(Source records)
::::::::
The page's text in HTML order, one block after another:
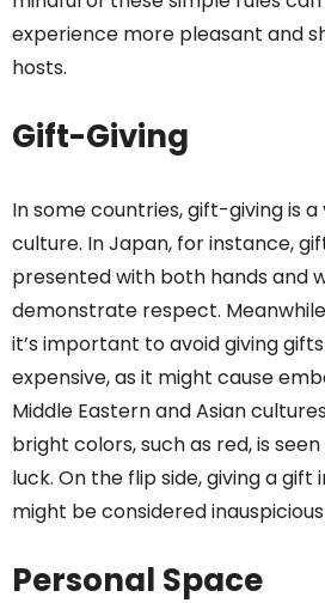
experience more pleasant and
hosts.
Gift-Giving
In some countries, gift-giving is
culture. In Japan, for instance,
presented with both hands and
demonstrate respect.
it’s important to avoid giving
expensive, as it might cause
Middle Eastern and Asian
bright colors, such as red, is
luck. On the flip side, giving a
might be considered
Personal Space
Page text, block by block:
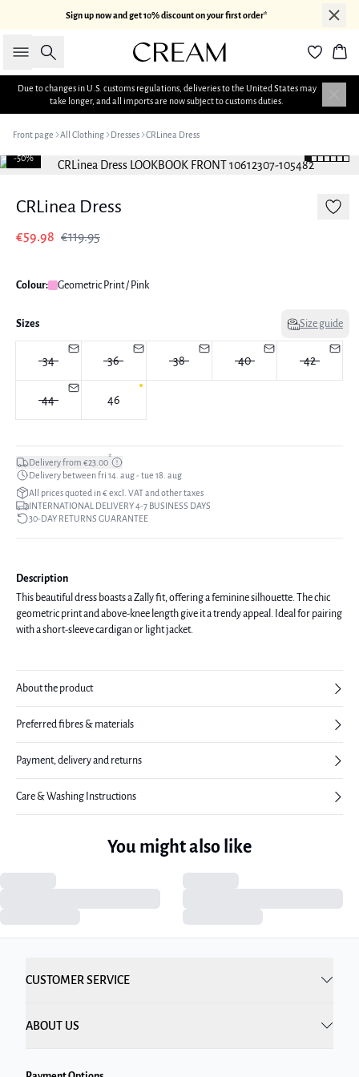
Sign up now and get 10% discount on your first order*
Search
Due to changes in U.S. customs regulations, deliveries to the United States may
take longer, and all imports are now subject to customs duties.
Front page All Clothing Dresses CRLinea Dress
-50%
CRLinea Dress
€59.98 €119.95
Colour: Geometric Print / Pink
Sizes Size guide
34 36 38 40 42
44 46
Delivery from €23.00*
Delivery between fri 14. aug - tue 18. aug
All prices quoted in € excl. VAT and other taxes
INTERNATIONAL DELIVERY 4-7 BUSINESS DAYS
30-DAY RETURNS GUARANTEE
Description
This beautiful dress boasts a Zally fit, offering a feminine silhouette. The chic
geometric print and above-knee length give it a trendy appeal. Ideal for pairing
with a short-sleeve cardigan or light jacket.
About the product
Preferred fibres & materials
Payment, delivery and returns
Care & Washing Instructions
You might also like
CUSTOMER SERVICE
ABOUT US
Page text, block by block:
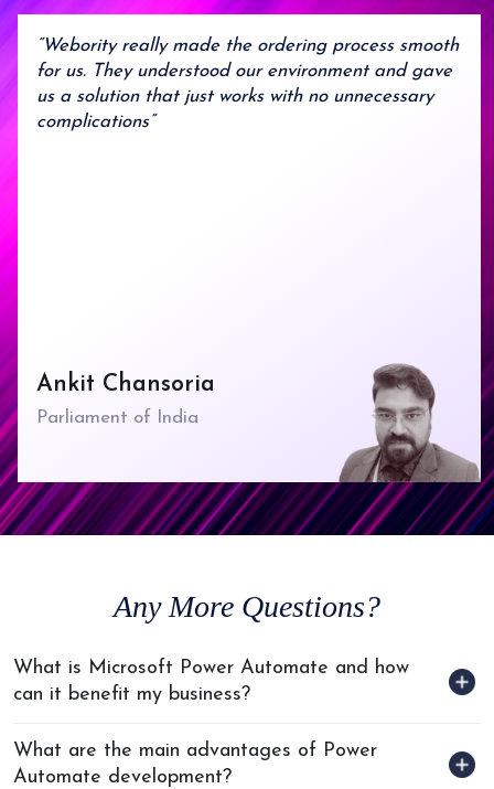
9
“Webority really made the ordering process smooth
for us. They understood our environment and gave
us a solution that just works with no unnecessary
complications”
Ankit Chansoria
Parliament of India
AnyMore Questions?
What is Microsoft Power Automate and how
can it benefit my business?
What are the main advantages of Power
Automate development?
::::::::
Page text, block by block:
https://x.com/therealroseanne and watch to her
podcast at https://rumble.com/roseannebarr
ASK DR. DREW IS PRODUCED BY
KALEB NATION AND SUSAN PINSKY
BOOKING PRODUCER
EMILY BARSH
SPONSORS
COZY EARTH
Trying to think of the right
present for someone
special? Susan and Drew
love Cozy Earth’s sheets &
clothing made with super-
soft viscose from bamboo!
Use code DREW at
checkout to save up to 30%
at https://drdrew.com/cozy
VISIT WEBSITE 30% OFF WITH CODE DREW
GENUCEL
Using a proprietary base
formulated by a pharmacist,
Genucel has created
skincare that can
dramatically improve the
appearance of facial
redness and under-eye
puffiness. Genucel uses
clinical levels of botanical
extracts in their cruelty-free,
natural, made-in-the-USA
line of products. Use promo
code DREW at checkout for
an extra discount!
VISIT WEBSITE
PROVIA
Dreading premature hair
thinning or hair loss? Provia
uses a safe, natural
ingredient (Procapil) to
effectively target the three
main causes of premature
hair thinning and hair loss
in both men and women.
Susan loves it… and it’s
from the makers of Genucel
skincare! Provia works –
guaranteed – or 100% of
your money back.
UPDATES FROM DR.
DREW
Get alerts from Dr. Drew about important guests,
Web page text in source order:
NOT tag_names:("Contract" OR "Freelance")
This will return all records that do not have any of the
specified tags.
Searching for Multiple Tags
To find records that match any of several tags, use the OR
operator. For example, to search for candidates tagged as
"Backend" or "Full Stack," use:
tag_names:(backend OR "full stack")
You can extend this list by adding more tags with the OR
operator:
::::::::
**Work to complete**
One stretch of the lines above is wanted, from the line that contains "effectively target the three" through the line that contains "Searching for Multiple Tags". Output it exactly.

**Output of the task**
effectively target the three
main causes of premature
hair thinning and hair loss
in both men and women.
Susan loves it… and it’s
from the makers of Genucel
skincare! Provia works –
guaranteed – or 100% of
your money back.
UPDATES FROM DR.
DREW
Get alerts from Dr. Drew about important guests,
Web page text in source order:
NOT tag_names:("Contract" OR "Freelance")
This will return all records that do not have any of the
specified tags.
Searching for Multiple Tags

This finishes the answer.